*** DATA TO PROCESS ***

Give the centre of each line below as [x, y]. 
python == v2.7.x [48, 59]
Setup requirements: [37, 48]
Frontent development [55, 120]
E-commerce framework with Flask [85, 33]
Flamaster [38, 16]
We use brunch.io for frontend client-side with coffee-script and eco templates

*** End of DATA TO PROCESS ***

> PROBLEM TO SOLVE
The answer must be every line from the entries above that holds the string "with".

> SOLUTION TO THIS EXERCISE
E-commerce framework with Flask [85, 33]
We use brunch.io for frontend client-side with coffee-script and eco templates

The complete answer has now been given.